Raquel bollo desactiva la polémica y abraza a su hijo en plena semana santa
La capital hispalense huele a incienso y a flash. Entre nazarenos y turistas, Raquel Bollo avanza por la calle Sierpes como quien atraviesa un campo minado con tacones de aguja: sonríe, bendice con la mano a algún camarógrafo y, cuando el micrófono se acerca, suelta: «Estoy orgullosa de la familia Bollo, porque somos normales; las anormalidades que giran a nuestro alrededor no las hemos pedido». Una frase que corta el aire y que nadie esperaba después de la entrevista bomba de su hijo Manuel Cortés, donde desnudó la intimidad de su ruptura con Gloria Camila.
El apretón de manos que calla años de silencio
Pero hay un guiño que desactiva la crónica del enfrentamiento: la reconciliación entre Isabel Pantoja y Kiko Rivera. Bollo lo celebra con la contundencia de quien ha visto demasiadas lágrimas en plató: «Las han hecho, ya está. Por los motivos X, por los intereses X, por lo que sea». Ocho segundos de silencio. Luego añade: «Ojalá con su hija también». Ni una palabra más. Punto pelota. En el universo del corazón, donde cada coma se factura, esa brevedad suena a sentencia.
La escena se repite a la salida de la Basílica de la Macarena. Manuel lleva la cruda de su primer escándalo como quien prueba una casaca de forcejo: se ajusta el cinturón, mira al suelo, escucha a su madre. Ella, en cambio, mira al horizonte. «No estoy molesta por lo de Gloria; eso es cosa de ella», sentencia. La frase parece ensayada en el espejo, pero el temblor del párpado la delata. A sus espaldas, un grupo de costaleros corea el nombre de Cortés como si fuera un paso de salida.

La estrategia del silencio que vende
El truco no es nuevo: en la televisión se paga por hablar, pero en la calle se cobra por callar. Raquel lo sabe.

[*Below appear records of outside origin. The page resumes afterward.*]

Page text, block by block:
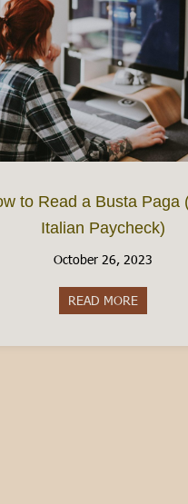
to Read a Busta Paga
Italian Paycheck)
October 26, 2023
READ MOREabout
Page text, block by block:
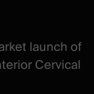
launch of
Cervical
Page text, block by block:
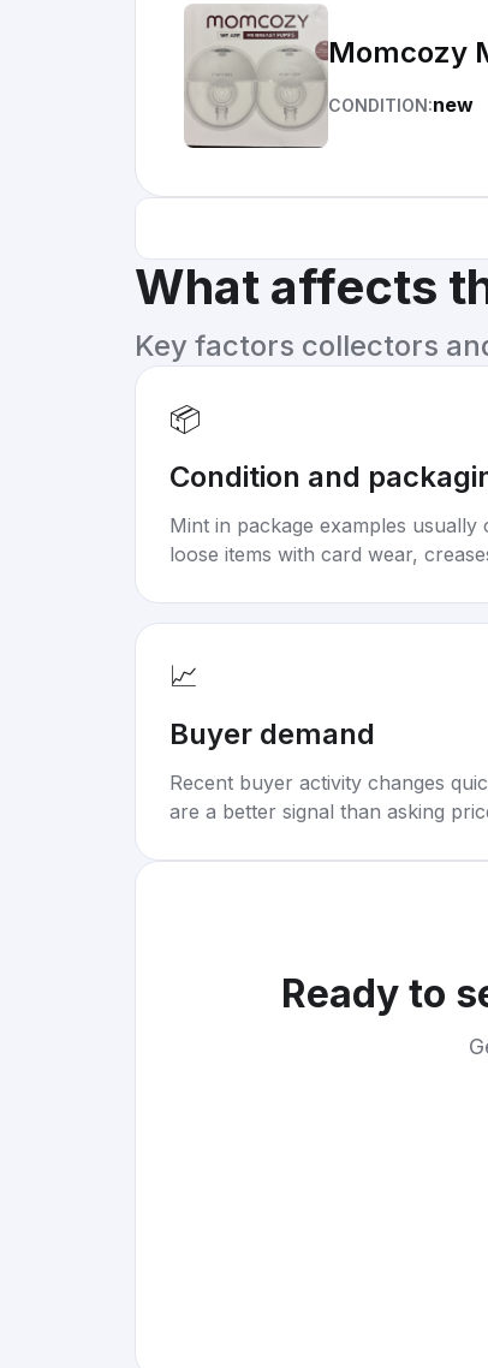
Momcozy
CONDITION:new
What affects
Key factors collectors
📦
Condition and
Mint in package examples
loose items with card wear,
📈
Buyer demand
Recent buyer activity changes
are a better signal than asking
Ready to
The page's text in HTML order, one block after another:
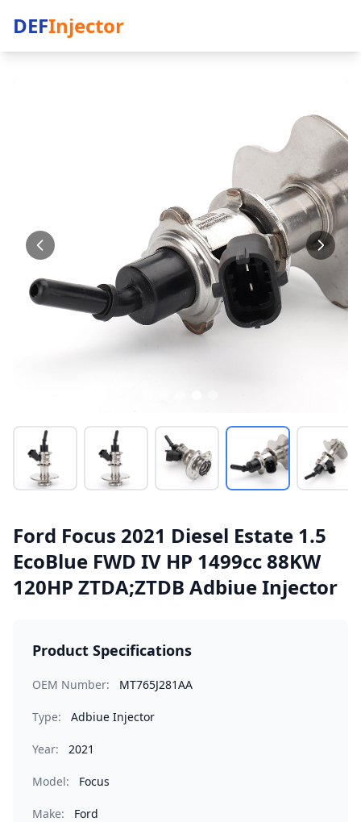
DEFInjector
Ford Focus 2021 Diesel Estate 1.5
EcoBlue FWD IV HP 1499cc 88KW
120HP ZTDA;ZTDB Adbiue Injector
Product Specifications
OEM Number: MT765J281AA
Type: Adbiue Injector
Year: 2021
Model: Focus
Make: Ford
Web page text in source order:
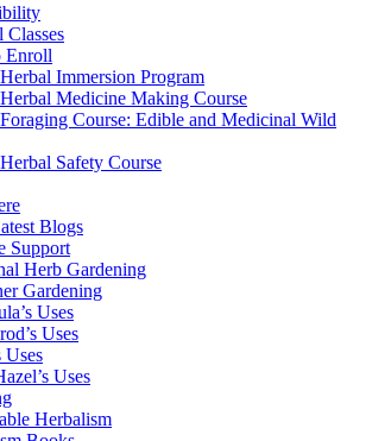
Enroll
Immersion Program
Medicine Making Course
Course: Edible and Medicinal Wild
Safety Course
Blogs
Support
Herb Gardening
Gardening
Uses
Uses
Uses
Uses
Herbalism
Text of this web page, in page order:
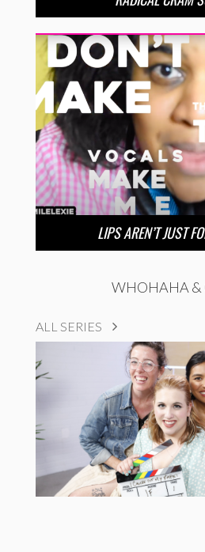
LIPS AREN’T JUST
WHOHAHA &
ALL SERIES
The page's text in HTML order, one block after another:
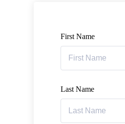
First Name
Last Name
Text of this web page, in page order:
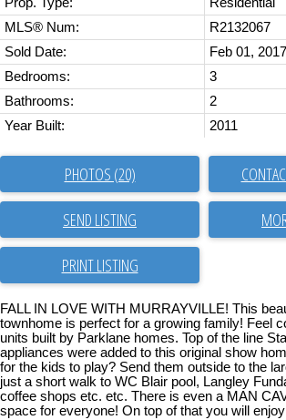
Prop. Type:
Residential
MLS® Num:
R2132067
Sold Date:
Feb 01, 2017
Bedrooms:
3
Bathrooms:
2
Year Built:
2011
PHOTOS (20)
SEND LISTING
PRINT LISTING
FALL IN LOVE WITH MURRAYVILLE! This
townhome is perfect for a growing family! Feel
units built by Parklane homes. Top of the line
appliances were added to this original show
for the kids to play? Send them outside to the
just a short walk to WC Blair pool, Langley
coffee shops etc. etc. There is even a MAN
space for everyone! On top of that you will
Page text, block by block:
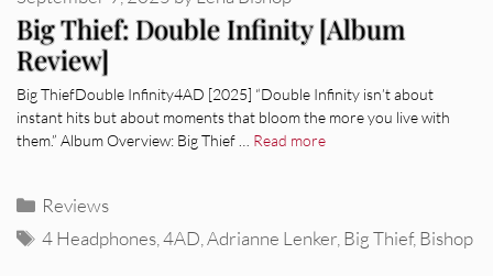
Big Thief: Double Infinity [Album
Review]
Big ThiefDouble Infinity4AD [2025] “Double Infinity isn’t about
instant hits but about moments that bloom the more you live with
them.” Album Overview: Big Thief … Read more
Categories
Reviews
Tags
4 Headphones ,4AD ,Adrianne Lenker Big Thief, Bishop
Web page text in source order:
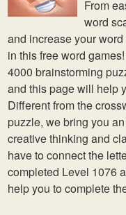
From
word
and increase your
in this free word
4000 brainstorming
and this page will help
Different from the
puzzle, we bring you
creative thinking and
have to connect the
completed Level 1076
help you to complete
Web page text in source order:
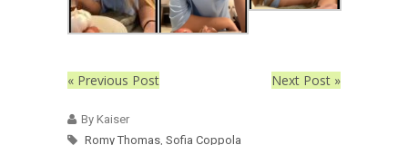
« Previous Post Next Post »
By Kaiser
Romy Thomas, Sofia Coppola
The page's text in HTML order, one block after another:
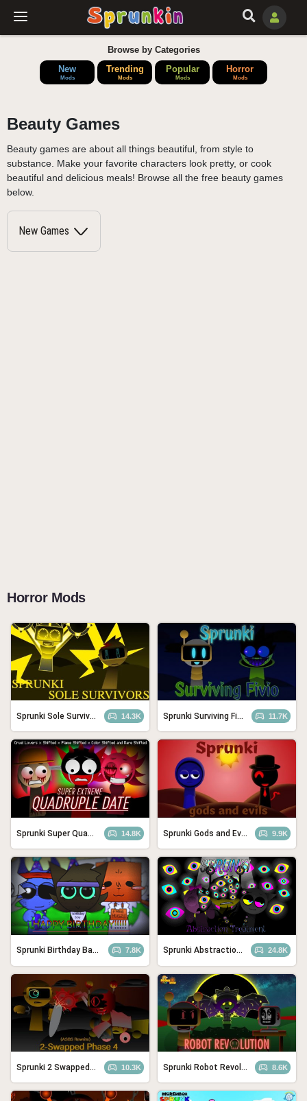
Browse by Categories
New
Mods
Trending
Mods
Popular
Mods
Horror
Mods
Beauty Games
Beauty games are about all things beautiful, from style to
substance. Make your favorite characters look pretty, or cook
beautiful and delicious meals! Browse all the free beauty games
below.
New Games
Horror Mods
Sprunki Sole Survivors 14.3K Sprunki Surviving Fivio (Fedoki’s take) 11.7K
Sprunki Super Quadtruple Date 14.8K Sprunki Gods and Evils 9.9K
Sprunki Birthday Bash 7.8K Sprunki Abstraction Treatment 24.8K
Sprunki 2 Swapped: Phase 4 (ASBS Rewrite) 10.3K Sprunki Robot Revolution 8.6K
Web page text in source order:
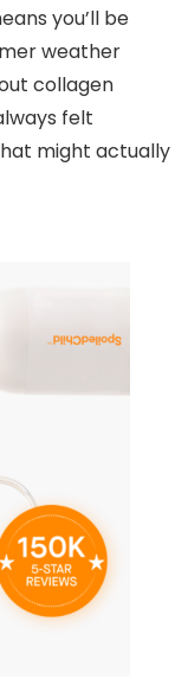
you’ll be
weather
collagen
felt
might actually
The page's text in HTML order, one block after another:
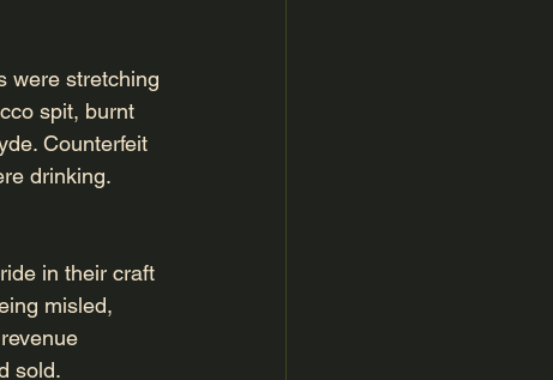
were stretching
spit, burnt
Counterfeit
drinking.
in their craft
misled,
sold.

Por eso su ausencia de declaración sobre la demanda de Gloria Camila resuena más que cualquier querella. «Yo, como trabajo en televisión, me preguntaron cómo la había visto y, evidentemente, ahí hablo como madre», justifica. Traducción: delante de las cámaras soy personaje; detrás, solo madre. La dualidad le permite navegar el tsunami sin mojarse el rimmel.
Mientras, el hermano de Gloria, José Ortega Cano Jr., se refugia en un bar de la calle Betis y masculla: «Esto ya no es familia, es marca». La frase se pierde entre el olor a frito y a marcha, pero alguien la graba y en menos de una hora circula por WhatsApp como un virus. Raquel no responde. Su objetivo es otro: que el foco regrese al paso de la Esperanza de Macarena y no al pasado de su hijo.
La noche cae y el cielo señorial se tiñe de magenta. Madre e hijo se funden en la multitud. Nadie los abuchea; nadie aplaude. Solo el rumor de los pasos que se alejan. Detrás, los fotógrafos recuperan la metralla de sus disparos: mil imágenes que mañana llenarán portadas, pero ninguna que explique el vértigo de una mujer que ha vendido su intimidad para comprarle a su hijo una segunda oportunidad. «Las anormalidades no son nuestras», repite ella mientras desaparece. La frase queda flotando, como el incienso que aún impregna el aire, y que ya nadie recuerda de dónde viene.